Il était une fois un garçon qui avait mal aux dents. Ce n’était pas une très grosse dent, mais elle lui faisait très mal. C’était surprenant qu’un si grand mal puisse venir d’une si petite dent. Du moins, c’est ce que pensait le garçon.

« Je n’irai pas chez le dentiste pour qu’il me l’arrache ! » s’écria le garçon en tenant sa main sur sa bouche. « Et je ne laisserai personne dans cette maison me l’arracher non plus ! Voilà ! » Il courut se cacher dans un coin. Les filles ne font pas ça quand elles ont mal aux dents, seulement les garçons.

« Peut-être que la dent n’aura pas besoin d’être arrachée, » dit Maman en regardant son fils et en voyant combien il souffrait.

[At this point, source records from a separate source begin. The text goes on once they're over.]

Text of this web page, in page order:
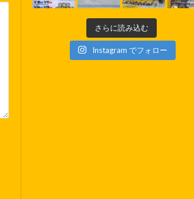
さらに読み込む
Instagram でフォロー
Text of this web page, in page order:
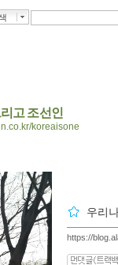
고 조선인
koreaisone
우리
https://
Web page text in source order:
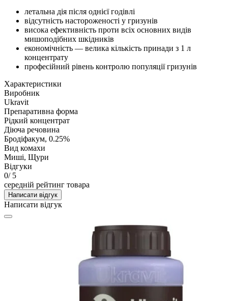
летальна дія після однієї годівлі
відсутність настороженості у гризунів
висока ефективність проти всіх основних видів
мишоподібних шкідників
економічність — велика кількість принади з 1 л
концентрату
професійний рівень контролю популяції гризунів
Характеристики
Виробник
Ukravit
Препаративна форма
Рідкий концентрат
Діюча речовина
Бродіфакум, 0.25%
Вид комахи
Миші, Щури
Відгуки
0/ 5
середній рейтинг товара
Написати відгук
Написати відгук
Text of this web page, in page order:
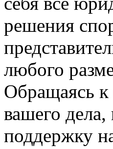
решения
любого
Обращаясь к
вашего
поддержку
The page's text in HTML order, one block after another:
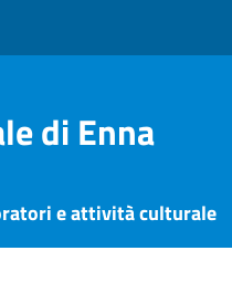
di Enna
e attività culturale
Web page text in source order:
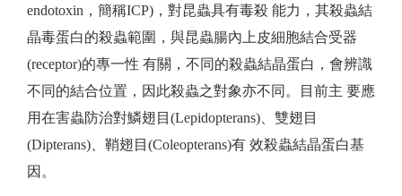
endotoxin，簡稱ICP)，對昆蟲具有毒殺 能力，其殺蟲結
晶毒蛋白的殺蟲範圍，與昆蟲腸內上皮細胞結合受器
(receptor)的專一性 有關，不同的殺蟲結晶蛋白，會辨識
不同的結合位置，因此殺蟲之對象亦不同。目前主 要應
用在害蟲防治對鱗翅目(Lepidopterans)、雙翅目
(Dipterans)、鞘翅目(Coleopterans)有 效殺蟲結晶蛋白基
因。
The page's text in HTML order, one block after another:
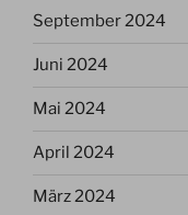
September 2024
Juni 2024
Mai 2024
April 2024
März 2024
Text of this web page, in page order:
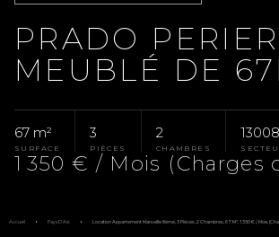
PRADO
MEUBLÉ DE
67 m²
SURFACE
3
PIÈCES
2
CHAMBRES
13008
1 350 € / Mois (Charges
Accueil Pays D'Aix Location Appartement Marseille 8ème, 3 Pièces, 2 Chambres, 67 M², 1 350 € / Mois
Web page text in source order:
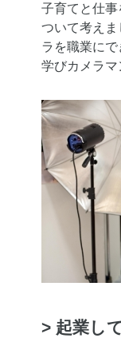
子育てと仕
ついて考えま
ラを職業に
学びカメラマ
> 起業し
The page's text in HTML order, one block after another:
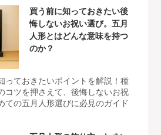
買う前に知っておきたい後
悔しないお祝い選び。五月
人形とはどんな意味を持つ
のか？
っておきたいポイントを解説！種
コツを押さえて、後悔しないお祝
ての五月人形選びに必見のガイド
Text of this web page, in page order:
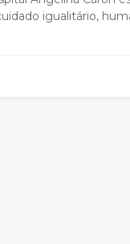
igualitário,
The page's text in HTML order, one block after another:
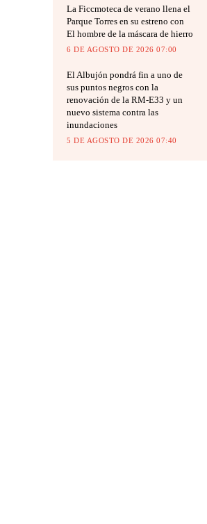
La Ficcmoteca de verano llena el
Parque Torres en su estreno con
El hombre de la máscara de hierro
6 DE AGOSTO DE 2026 07:00
El Albujón pondrá fin a uno de
sus puntos negros con la
renovación de la RM-E33 y un
nuevo sistema contra las
inundaciones
5 DE AGOSTO DE 2026 07:40
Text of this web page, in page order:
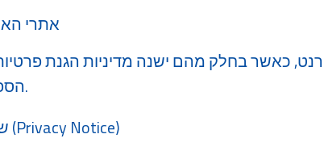
אתרי
כאשר בחלק מהם ישנה מדיניות הגנת
הספציפי בו היא מפורסמת.
שקיפות באיסוף מידע (Privacy Notice)
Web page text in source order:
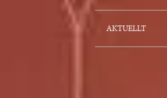
AKTUELLT
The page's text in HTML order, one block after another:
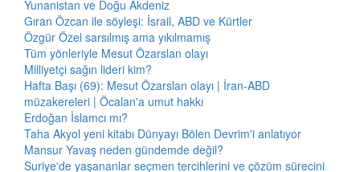
Yunanistan ve Doğu Akdeniz
Gıran Özcan ile söyleşi: İsrail, ABD ve Kürtler
Özgür Özel sarsılmış ama yıkılmamış
Tüm yönleriyle Mesut Özarslan olayı
Milliyetçi sağın lideri kim?
Hafta Başı (69): Mesut Özarslan olayı | İran-ABD
müzakereleri | Öcalan'a umut hakkı
Erdoğan İslamcı mı?
Taha Akyol yeni kitabı Dünyayı Bölen Devrim'i anlatıyor
Mansur Yavaş neden gündemde değil?
Suriye'de yaşananlar seçmen tercihlerini ve çözüm sürecini
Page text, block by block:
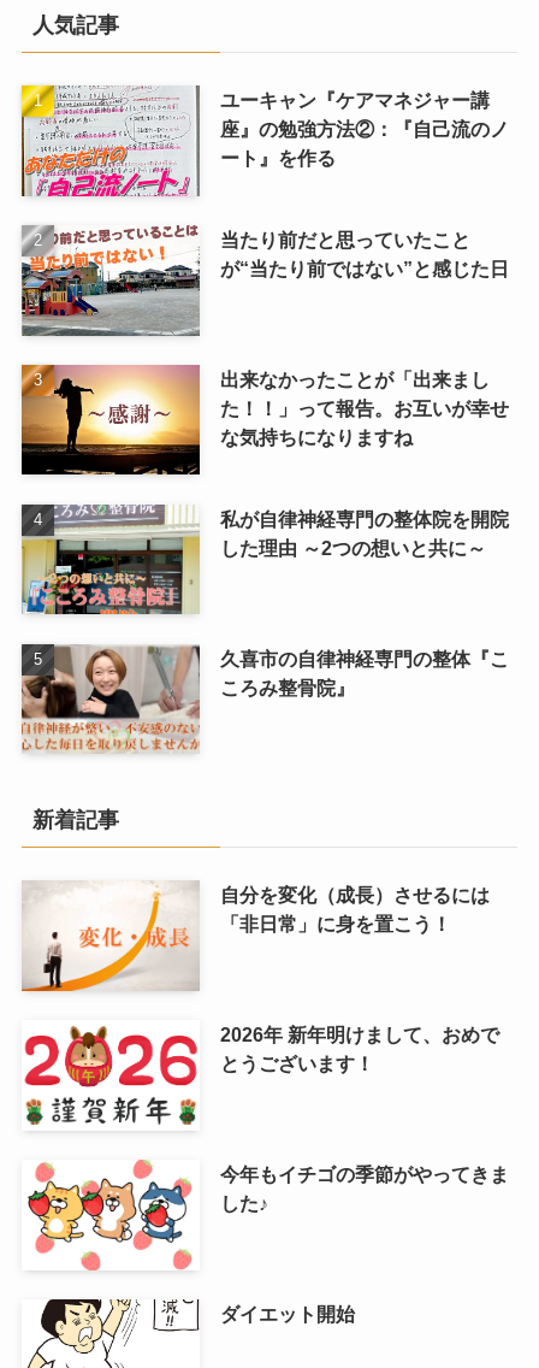
人気記事
ユーキャン『ケアマネジャー講
座』の勉強方法②：『自己流のノ
ート』を作る
当たり前だと思っていたこと
が“当たり前ではない”と感じた日
出来なかったことが「出来まし
た！！」って報告。お互いが幸せ
な気持ちになりますね
私が自律神経専門の整体院を開院
した理由 ～2つの想いと共に～
久喜市の自律神経専門の整体『こ
ころみ整骨院』
新着記事
自分を変化（成長）させるには
「非日常」に身を置こう！
2026年 新年明けまして、おめで
とうございます！
今年もイチゴの季節がやってきま
した♪
ダイエット開始
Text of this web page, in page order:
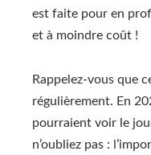
est faite pour en
et à moindre coût !
Rappelez-vous que
régulièrement. En
pourraient voir le
n’oubliez pas :
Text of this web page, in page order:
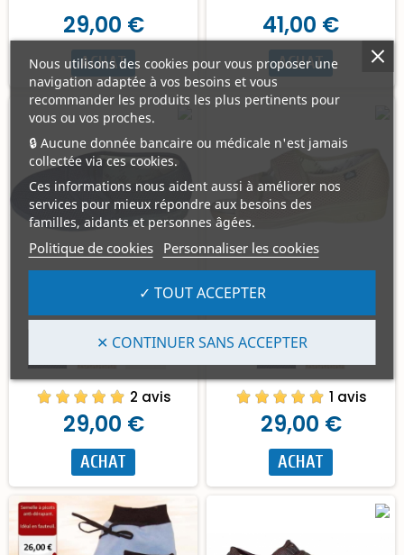
29,00 €
ACHAT
41,00 €
ACHAT
Chaussure JF 10
+1
2 avis
29,00 €
ACHAT
Chaussure JF8
1 avis
29,00 €
ACHAT
Nous utilisons des cookies pour vous proposer une
navigation adaptée à vos besoins et vous
recommander les produits les plus pertinents pour
vous ou vos proches.
🔒 Aucune donnée bancaire ou médicale n'est jamais
collectée via ces cookies.
Ces informations nous aident aussi à améliorer nos
services pour mieux répondre aux besoins des
familles, aidants et personnes âgées.
Politique de cookies Personnaliser les cookies
✕ CONTINUER SANS ACCEPTER
✓ TOUT ACCEPTER
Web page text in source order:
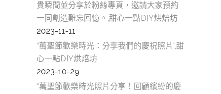
貴瞬間並分享於粉絲專頁，邀請大家預約
一同創造難忘回憶。,甜心一點DIY烘焙坊
2023-11-11
“萬聖節歡樂時光：分享我們的慶祝照片”,甜
心一點DIY烘焙坊
2023-10-29
“萬聖節歡樂時光照片分享！回顧繽紛的慶
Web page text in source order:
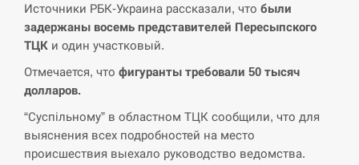
14:10
збільшення потоку води до…
СЕРПЕНЬ
13:53
В Москве пожаловались на “кратный рост” атак
Источники РБК-Украина рассказали, что были
задержаны восемь представителей Пересыпского
ТЦК и один участковый.
Отмечается, что фигуранты требовали 50 тысяч
долларов.
“Суспільному” в областном ТЦК сообщили, что для
выяснения всех подробностей на место
происшествия выехало руководство ведомства.
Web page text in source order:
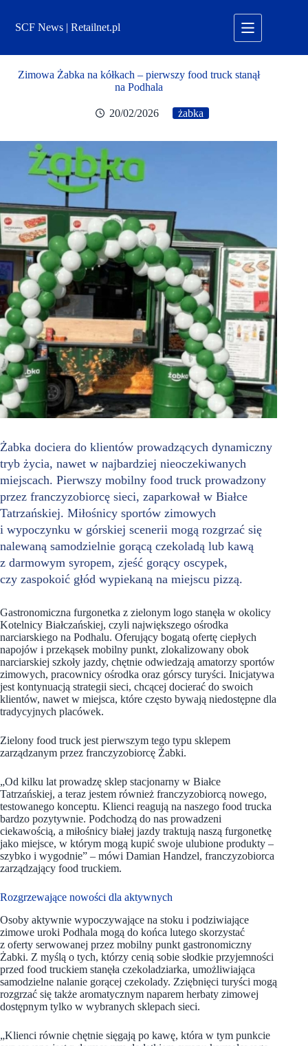
treściSCF News | Retailnet.pl
Zimowa Żabka na kółkach – pierwszy food truck stanął
na Podhala
20/02/2026 żabka
Żabka dociera do klientów prowadzących dynamiczny
tryb życia, nawet w najbardziej nieoczekiwanych
miejscach. Pierwszy mobilny food truck prowadzony
przez franczyzobiorcę sieci, zaparkował w Białce
Tatrzańskiej. Miłośnicy sportów zimowych
i wypoczynku w górskiej scenerii mogą rozgrzać się
nalewaną samodzielnie gorącą czekoladą lub kawą
z darmowym syropem, zjeść gorący oscypek,
czy zaspokoić głód wypiekaną na miejscu pizzą.
Gastronomiczna furgonetka z zielonym logo stanęła w okolicy
Kotelnicy Białczańskiej, czyli największego ośrodka
narciarskiego na Podhalu. Oferujący bogatą ofertę ciepłych
napojów i przekąsek mobilny punkt, zlokalizowany obok
narciarskiej szkoły jazdy, chętnie odwiedzają amatorzy sportów
zimowych, pracownicy ośrodka oraz górscy turyści. Inicjatywa
jest kontynuacją strategii sieci, chcącej docierać do swoich
klientów, nawet w miejsca, które często bywają niedostępne dla
tradycyjnych placówek.
Zielony food truck jest pierwszym tego typu sklepem
zarządzanym przez franczyzobiorcę Żabki.
„Od kilku lat prowadzę sklep stacjonarny w Białce
Tatrzańskiej, a teraz jestem również franczyzobiorcą nowego,
testowanego konceptu. Klienci reagują na naszego food trucka
bardzo pozytywnie. Podchodzą do nas prowadzeni
ciekawością, a miłośnicy białej jazdy traktują naszą furgonetkę
jako miejsce, w którym mogą kupić swoje ulubione produkty –
szybko i wygodnie” – mówi Damian Handzel, franczyzobiorca
zarządzający food truckiem.
Rozgrzewające nowości dla aktywnych
Osoby aktywnie wypoczywające na stoku i podziwiające
zimowe uroki Podhala mogą do końca lutego skorzystać
z oferty serwowanej przez mobilny punkt gastronomiczny
Żabki. Z myślą o tych, którzy cenią sobie słodkie przyjemności
przed food truckiem stanęła czekoladziarka, umożliwiająca
samodzielne nalanie gorącej czekolady. Zziębnięci turyści mogą
rozgrzać się także aromatycznym naparem herbaty zimowej
dostępnym tylko w wybranych sklepach sieci.
„Klienci równie chętnie sięgają po kawę, która w tym punkcie
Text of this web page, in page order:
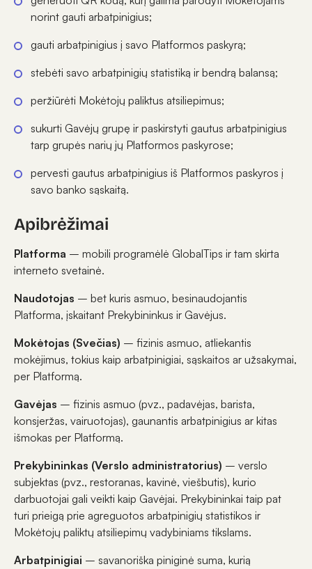
norint gauti arbatpinigius;
gauti arbatpinigius į savo Platformos paskyrą;
stebėti savo arbatpinigių statistiką ir bendrą balansą;
peržiūrėti Mokėtojų paliktus atsiliepimus;
sukurti Gavėjų grupę ir paskirstyti gautus arbatpinigius
tarp grupės narių jų Platformos paskyrose;
pervesti gautus arbatpinigius iš Platformos paskyros į
savo banko sąskaitą.
Apibrėžimai
Platforma – mobili programėlė GlobalTips ir tam skirta
interneto svetainė.
Naudotojas – bet kuris asmuo, besinaudojantis
Platforma, įskaitant Prekybininkus ir Gavėjus.
Mokėtojas (Svečias) – fizinis asmuo, atliekantis
mokėjimus, tokius kaip arbatpinigiai, sąskaitos ar užsakymai,
per Platformą.
Gavėjas – fizinis asmuo (pvz., padavėjas, barista,
konsjeržas, vairuotojas), gaunantis arbatpinigius ar kitas
išmokas per Platformą.
Prekybininkas (Verslo administratorius) – verslo
subjektas (pvz., restoranas, kavinė, viešbutis), kurio
darbuotojai gali veikti kaip Gavėjai. Prekybininkai taip pat
turi prieigą prie agreguotos arbatpinigių statistikos ir
Mokėtojų paliktų atsiliepimų vadybiniams tikslams.
Arbatpinigiai – savanoriška piniginė suma, kurią
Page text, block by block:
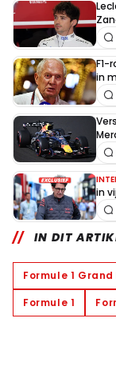
F1-
in
in
IN DIT
Formule 1
Formule 1
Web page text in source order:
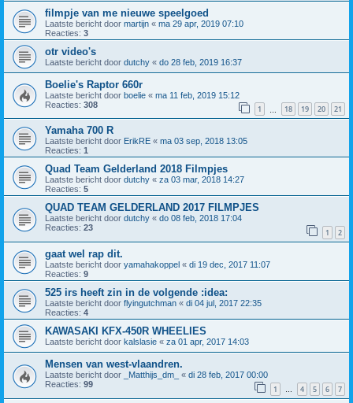
filmpje van me nieuwe speelgoed
Laatste bericht door martijn « ma 29 apr, 2019 07:10
Reacties: 3
otr video's
Laatste bericht door dutchy « do 28 feb, 2019 16:37
Boelie's Raptor 660r
Laatste bericht door boelie « ma 11 feb, 2019 15:12
Reacties: 308 1 18 19 20 21
Yamaha 700 R
Laatste bericht door ErikRE « ma 03 sep, 2018 13:05
Reacties: 1
Quad Team Gelderland 2018 Filmpjes
Laatste bericht door dutchy « za 03 mar, 2018 14:27
Reacties: 5
QUAD TEAM GELDERLAND 2017 FILMPJES
Laatste bericht door dutchy « do 08 feb, 2018 17:04
Reacties: 23 1 2
gaat wel rap dit.
Laatste bericht door yamahakoppel « di 19 dec, 2017 11:07
Reacties: 9
525 irs heeft zin in de volgende :idea:
Laatste bericht door flyingutchman « di 04 jul, 2017 22:35
Reacties: 4
KAWASAKI KFX-450R WHEELIES
Laatste bericht door kalslasie « za 01 apr, 2017 14:03
Mensen van west-vlaandren.
Laatste bericht door _Matthijs_dm_ « di 28 feb, 2017 00:00
Reacties: 99 1 4 5 6 7
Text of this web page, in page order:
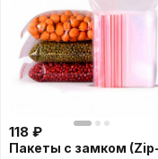
118 ₽
Пакеты с замком
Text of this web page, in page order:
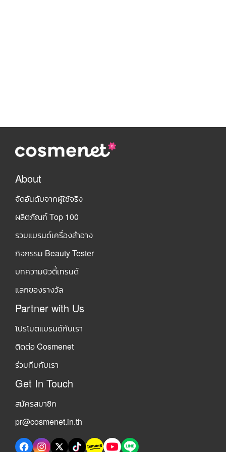
About
จัดอันดับจากผู้ใช้จริง
ผลิตภัณฑ์ Top 100
รวมแบรนด์เครื่องสำอาง
กิจกรรม Beauty Tester
บทความบิวตี้เทรนด์
แลกของรางวัล
Partner with Us
โปรโมตแบรนด์กับเรา
ติดต่อ Cosmenet
ร่วมทีมกับเรา
Get In Touch
สมัครสมาชิก
pr@cosmenet.in.th
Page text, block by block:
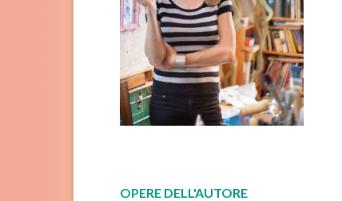
OPERE DELL'AUTORE
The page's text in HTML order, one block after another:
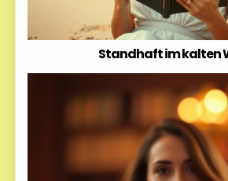
Standhaft im kalten
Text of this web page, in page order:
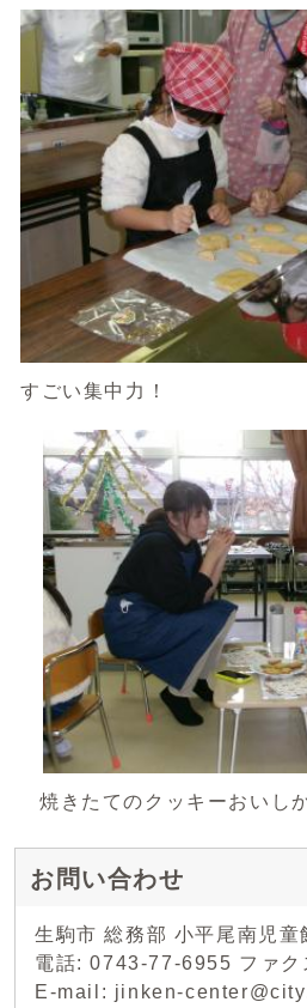
すごい集中力！
焼きたてのクッキーおいし
お問い合わせ
生駒市 総務部 小平尾南児童
電話: 0743-77-6955 ファ
E-mail: jinken-
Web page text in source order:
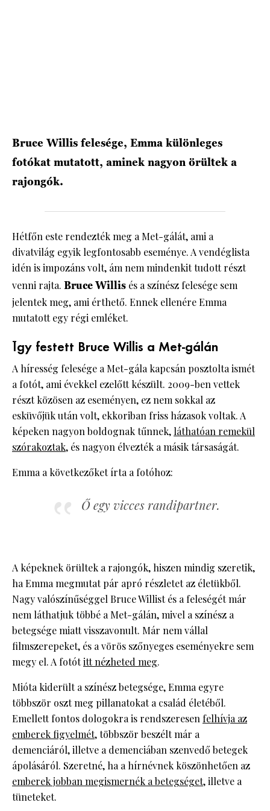
Bruce Willis felesége, Emma különleges
fotókat mutatott, aminek nagyon örültek a
rajongók.
Hétfőn este rendezték meg a Met-gálát, ami a
divatvilág egyik legfontosabb eseménye. A vendéglista
idén is impozáns volt, ám nem mindenkit tudott részt
venni rajta. Bruce Willis és a színész felesége sem
jelentek meg, ami érthető. Ennek ellenére Emma
mutatott egy régi emléket.
Így festett Bruce Willis a Met-gálán
A híresség felesége a Met-gála kapcsán posztolta ismét
a fotót, ami évekkel ezelőtt készült. 2009-ben vettek
részt közösen az eseményen, ez nem sokkal az
esküvőjük után volt, ekkoriban friss házasok voltak. A
képeken nagyon boldognak tűnnek, láthatóan remekül
szórakoztak, és nagyon élvezték a másik társaságát.
Emma a következőket írta a fotóhoz:
Ő egy vicces randipartner.
A képeknek örültek a rajongók, hiszen mindig szeretik,
ha Emma megmutat pár apró részletet az életükből.
Nagy valószínűséggel Bruce Willist és a feleségét már
nem láthatjuk többé a Met-gálán, mivel a színész a
betegsége miatt visszavonult. Már nem vállal
filmszerepeket, és a vörös szőnyeges eseményekre sem
megy el. A fotótitt nézheted meg.
Mióta kiderült a színész betegsége, Emma egyre
többször oszt meg pillanatokat a család életéből.
Emellett fontos dologokra is rendszeresen felhívja az
emberek figyelmét, többször beszélt már a
demenciáról, illetve a demenciában szenvedő betegek
ápolásáról. Szeretné, ha a hírnévnek köszönhetően az
emberek jobban megismernék a betegséget, illetve a
tüneteket.
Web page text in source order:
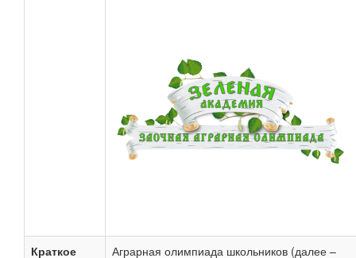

« C’est vrai ! » s’exclama Grand-Mère, qui essayait de trouver une solution pour l’aider. « Le dentiste pourra peut-être faire un petit trou dans ta dent, mon chéri, et le boucher avec du ciment, comme l’homme qui a réparé le trou dans notre trottoir. Et après, ta douleur s’en ira. »

« Non, je ne vais pas chez le dentiste ! Je n’irai pas, je vous dis ! » cria Sonny. Et je crois qu’il tapa du pied, juste un tout petit peu. Peut-être avait-il vu une punaise par terre et voulait-il l’écraser avec sa chaussure. Mais je crains que ce soit un vrai coup de colère, et après, ce garçon regretta son geste.

Mais, de toute façon, sa dent continuait de lui faire mal, et c’était une douleur qu’on appelait « sautillante, » car elle était plus forte à certains moments qu’à d’autres. Parfois, le garçon avait l’impression que la douleur sautait d’un côté de sa langue à l’autre, et d’autres fois, elle semblait sauter jusqu’au palais de sa bouche.

Le mal de dents semblait même faire des pirouettes et des cabrioles, et une fois, il parut sauter en arrière. Mais il ne disparaissait jamais complètement, et c’est ce que le garçon aurait bien voulu.

« Tu ferais mieux de me laisser t’emmener chez le dentiste, » dit sa Mère. « Il réparera ta dent pour que tu n’aies plus mal, ou bien il l’arracherait, pour qu’une nouvelle dent puisse pousser. En plus, la douleur que pourrait te causer le dentiste ne sera pas grande, et ça ne durera qu’un instant. Alors que ta dent pourrait te faire mal toute la nuit. »

« Non, je ne vais pas chez le dentiste ! Je n’irai pas ! » cria le jeune garçon. Et encore une fois, il fit comme si une punaise était dans le tapis, et qu’il fallait l’enfoncer avec son pied.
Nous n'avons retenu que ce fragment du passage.